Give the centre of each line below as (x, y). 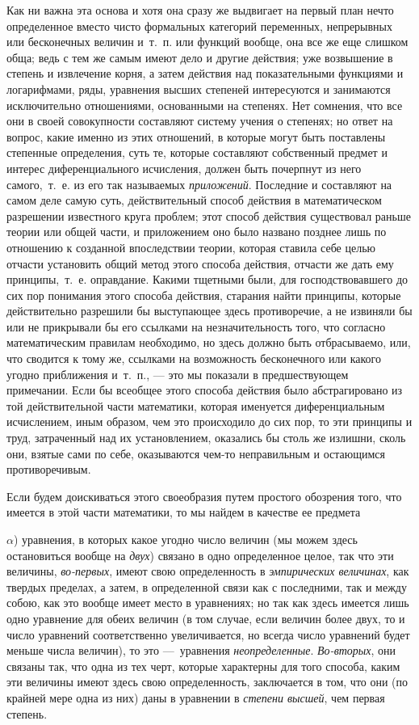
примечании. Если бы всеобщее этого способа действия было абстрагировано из (205, 390)
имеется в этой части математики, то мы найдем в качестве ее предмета (184, 512)
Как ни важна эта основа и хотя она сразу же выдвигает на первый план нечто (200, 10)
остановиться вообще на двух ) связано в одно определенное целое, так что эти (200, 555)
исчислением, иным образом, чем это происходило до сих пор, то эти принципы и (209, 422)
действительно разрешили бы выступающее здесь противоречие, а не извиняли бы (209, 311)
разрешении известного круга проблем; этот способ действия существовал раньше (209, 215)
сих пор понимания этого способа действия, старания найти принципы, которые (204, 295)

**WHAT IS BEING ASKED:** Find the lines that mention "способа" in the entries and show them.

**RESULT FOR THIS EXERCISE:**
примечании. Если бы всеобщее этого способа действия было абстрагировано из (205, 390)
сих пор понимания этого способа действия, старания найти принципы, которые (204, 295)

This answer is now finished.